I was able to mount the boot partition drive using a live cd. I chrooted the files ystem and wrote to it.

I'm not sure what to do once I've mounted the drive?

How do I make it writable?  

I tried a chmod 755 to the boot kernel with no luck.  I believe the normal permission is 644.

Thanks for the line!

----------

## BillWho

cwc,

 *Quote:*   

> I edited my grub file to update my system rescue

 

Usually ro single is appended to the kernel line for recovery mode. 

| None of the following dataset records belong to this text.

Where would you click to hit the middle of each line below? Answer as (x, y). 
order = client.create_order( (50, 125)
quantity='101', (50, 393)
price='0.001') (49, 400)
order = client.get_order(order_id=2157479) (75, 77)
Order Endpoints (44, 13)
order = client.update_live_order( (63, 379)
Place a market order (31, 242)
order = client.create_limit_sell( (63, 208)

The kernel should be set to 644 root root

Check the status of the mounts with mount|column -t

It should return (rw,noatime,errors=continue,barrier=1,data=writeback) for /

Did you change your fstab line for /   :Question: 

I don't know what changes you made so I can't guess at an answer at the moment   :Smile: 

----------

## cwc

 *BillWho wrote:*   

> cwc,
> 
>  *Quote:*   I edited my grub file to update my system rescue 
> 
> Usually ro single is appended to the kernel line for recovery mode. 
> ...

 

I did not change my fstab  .  I'm my / is set to defaults

The only thing I changed was the kernel for my recovery kernel  3.0.1 instead of 2.6.

I do not think that was the issue.  I am not on the internet with my gentoo box so it's kind of tough typing the exact errors.

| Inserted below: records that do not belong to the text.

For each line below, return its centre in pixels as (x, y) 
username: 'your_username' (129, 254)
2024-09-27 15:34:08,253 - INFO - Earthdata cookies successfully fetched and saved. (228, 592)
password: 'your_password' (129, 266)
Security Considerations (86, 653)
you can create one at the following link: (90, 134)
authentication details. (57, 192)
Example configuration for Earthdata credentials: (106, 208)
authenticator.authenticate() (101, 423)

Presently all I can do is tty.  I think I'll chroot then check read/write.

How about fsck ?

----------

## BillWho

cwc,

 *Quote:*   

> How about fsck ?

 

It can't hurt anything to do an error check   :Exclamation: 

Just make sure the filesystems you're going to check are not mounted   :Smile: 

----------

## cwc

 *BillWho wrote:*   

> cwc,
> 
>  *Quote:*   How about fsck ? 
> 
> It can't hurt anything to do an error check  
> ...

 

! fsck solved the problem? !

I do know my system has some issues.

On boot I get these two errors:

Error 1 > Setting up the Logical Volume Manage .  No Volume Groups . . .  (I've got a basic system)  /boot swap /root  /mnt/uno  /mnt/duo

Error 2 >*WARNING:  rc_sys not defined in  rc.conf  falling back to automatic detection.

Thanks again for the lines!  I'll work on thing tomorrow.

https://forums.gentoo.org/viewtopic-t-851868.html

https://forums.gentoo.org/viewtopic-t-881249.html

----------